The problem, though, is that Arab regimes like to cherry-pick. In the social, cultural and political sphere, as soon as international standards are mentioned issues of sovereignty and cultural distinctiveness raise their head. The reality, though, is that this is often just a smokescreen to fend off complaints about abuses and mis-rule.
There was an interesting example in 2008 when a quarrel broke out between the EU and the Mubarak regime in Egypt. It began with a resolution from the European parliament criticising Egyptian human rights abuses. Compared to what might have been said, the criticisms were relatively mild and, as the director of the Cairo Institute for Human Rights Studies, later remarked, its content was “too true to be refuted”.
But the response from Mubarak’s National Democratic Party was one of unmitigated fury. “The age of capitulation is over and Egypt no longer accepts the language of foreign dictates,” the parliamentary speaker said, and went on to complain about “western hostility against Islamic values”.
The fact is the European countries were perfectly entitled to raise this issue, because Egypt was a party to the Barcelona Declaration, which aims to develop security, stability, trade and cultural cooperation in the Mediterranean region, and also to promote democracy, good governance and human rights.
Egypt had been receiving 30 million euros a year under the Barcelona process, supposedly for the purpose of developing human rights and good governance – so it could hardly complain if other signatories questioned what was being achieved with the money. 
Egypt also has an association agreement with the EU which provides important economic benefits but also covers cooperation in other areas, including “political dialogue” and “respect for human rights and democracy”. Again, this was something that the Egyptian government signed of its own accord, no doubt for the economic benefits, but it could scarcely plead ignorance about the other aspects since they were spelled out in the agreement.
International agreements such as UN conventions involving human rights present Arab regimes with a dilemma. On one hand they are reluctant to accept the principle of universality, arguing for exceptions to be made on cultural or religious grounds, while on the other they feel a need to demonstrate respect for human rights by signing up to UN conventions
This, basically, is a case of having the cake and eating it. Becoming a party to the various human rights conventions bestows an aura of respectability without necessarily creating any serious obligations in terms of compliance – firstly because the conventions themselves lack effective enforcement mechanisms and secondly because the parties to a UN convention can often choose to ignore parts of it simply by registering their “reservations”.
The most common and problematic of these reservations is one that says they agree to be bound by the treaty except where it conflicts with Islamic law. Since Islamic law is not codified and is subject to a variety of interpretations by different scholars, this basically means they are excusing themselves from any parts of the treaty that they happen to dislike.
Conclusion
I‘ve talked about four different and rather broad issues. I’d just like to end by trying to draw them together.

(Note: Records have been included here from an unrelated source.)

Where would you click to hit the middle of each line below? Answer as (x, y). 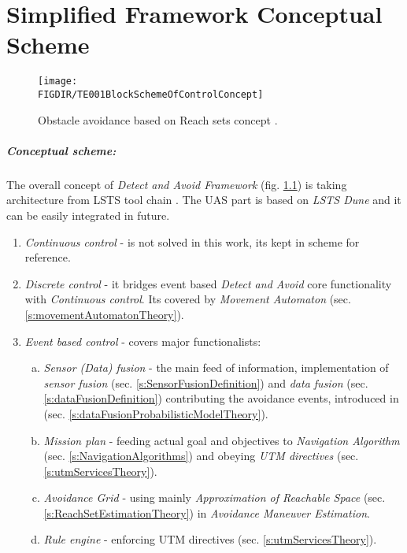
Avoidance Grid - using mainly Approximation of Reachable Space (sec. (215, 497)
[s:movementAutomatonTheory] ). (104, 314)
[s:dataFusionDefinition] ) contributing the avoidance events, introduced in (221, 398)
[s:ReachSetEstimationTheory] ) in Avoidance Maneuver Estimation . (207, 512)
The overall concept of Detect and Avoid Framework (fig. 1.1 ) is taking (177, 184)
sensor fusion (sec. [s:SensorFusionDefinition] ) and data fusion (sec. (206, 382)
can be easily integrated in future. (88, 215)
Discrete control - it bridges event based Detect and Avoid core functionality (208, 283)
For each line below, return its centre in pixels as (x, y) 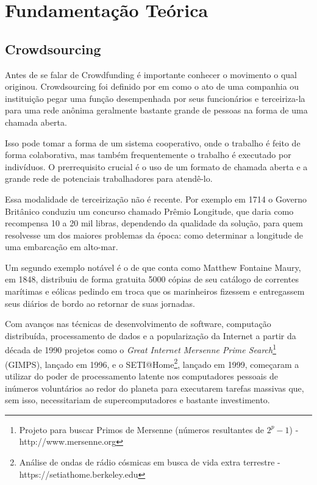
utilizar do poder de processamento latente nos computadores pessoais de (141, 375)
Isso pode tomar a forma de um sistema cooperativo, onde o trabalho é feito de (153, 142)
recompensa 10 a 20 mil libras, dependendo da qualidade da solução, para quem (154, 223)
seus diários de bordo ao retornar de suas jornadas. (100, 303)
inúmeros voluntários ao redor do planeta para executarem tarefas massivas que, (155, 388)
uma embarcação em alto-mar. (62, 247)
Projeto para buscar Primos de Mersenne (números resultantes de (142, 429)
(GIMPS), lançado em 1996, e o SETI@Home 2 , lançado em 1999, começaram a (152, 363)
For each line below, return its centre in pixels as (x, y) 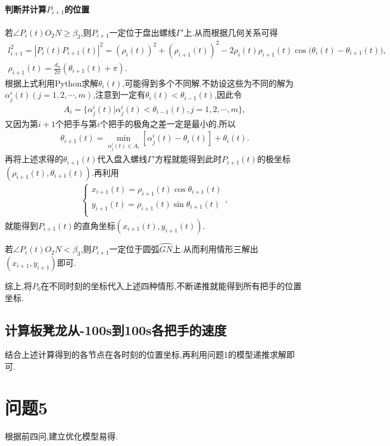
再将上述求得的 (34, 159)
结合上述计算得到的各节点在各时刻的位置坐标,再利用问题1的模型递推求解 (146, 354)
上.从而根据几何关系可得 (231, 32)
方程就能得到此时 (188, 159)
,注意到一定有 (119, 95)
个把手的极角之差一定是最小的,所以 (168, 123)
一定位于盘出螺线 (143, 32)
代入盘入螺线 (122, 159)
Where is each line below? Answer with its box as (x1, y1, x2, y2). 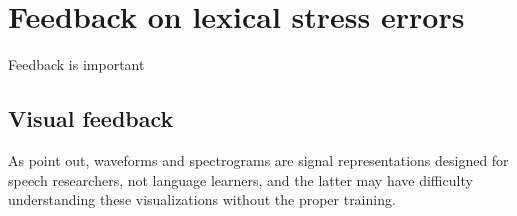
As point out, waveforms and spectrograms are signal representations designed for (8, 149, 509, 170)
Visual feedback (8, 103, 174, 134)
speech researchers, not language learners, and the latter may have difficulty (8, 169, 473, 190)
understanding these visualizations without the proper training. (8, 189, 396, 210)
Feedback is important (8, 54, 145, 75)
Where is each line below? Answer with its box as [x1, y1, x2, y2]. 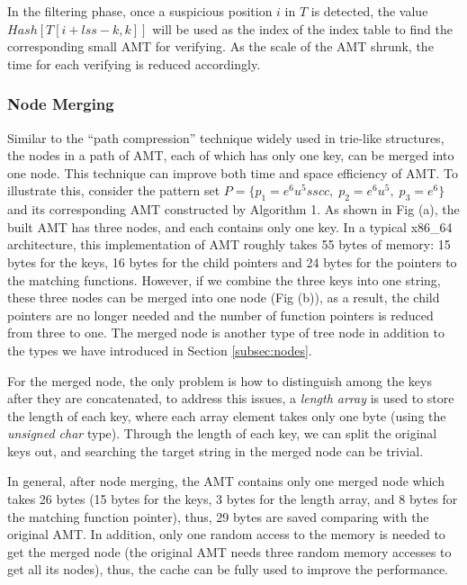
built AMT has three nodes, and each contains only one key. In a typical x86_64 [7, 217, 453, 236]
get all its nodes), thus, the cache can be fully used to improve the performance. [7, 560, 449, 579]
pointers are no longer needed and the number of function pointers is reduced [7, 305, 434, 324]
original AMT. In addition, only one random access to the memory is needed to [7, 525, 445, 544]
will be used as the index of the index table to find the [152, 19, 453, 38]
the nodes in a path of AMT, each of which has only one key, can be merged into [7, 146, 454, 165]
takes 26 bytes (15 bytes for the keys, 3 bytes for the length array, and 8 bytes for [7, 490, 458, 508]
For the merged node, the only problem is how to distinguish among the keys [7, 371, 432, 390]
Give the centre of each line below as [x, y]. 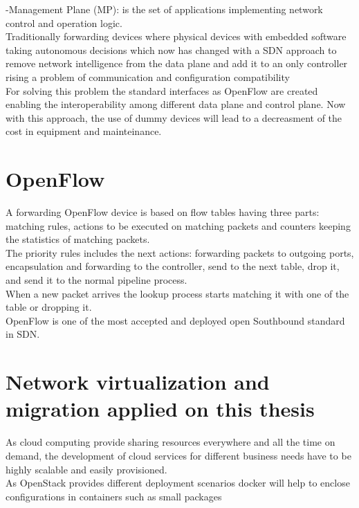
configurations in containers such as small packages [114, 496]
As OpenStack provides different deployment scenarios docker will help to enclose [178, 483]
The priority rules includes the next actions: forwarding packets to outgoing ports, [180, 252]
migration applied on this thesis [160, 409]
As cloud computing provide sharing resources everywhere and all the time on [171, 442]
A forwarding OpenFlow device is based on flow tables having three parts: [163, 212]
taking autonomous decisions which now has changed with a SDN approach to [171, 49]
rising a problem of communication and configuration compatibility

One of the core problems of the Middle East, as I see it, is authoritarianism. In order to move forward, that needs to change. But we should also recognise that political change can’t really be divorced from social change.
To that I would add a couple of cautionary notes. One is that we should be wary of sovereignty claims being used selectively to protect human rights abuses. The other is that we should be wary of stability arguments being used to impede change – and we have seen an awful lot of that recently from the British government in connection with Saudi Arabia and other Gulf states.
As far as change itself is concerned, acceptance or at least tolerance of diversity seems to me the most important need at the moment – especially in the field of religion, because so much of the conflict at the moment is based around sectarianism. If that could be changed, the Middle East would be a very different place.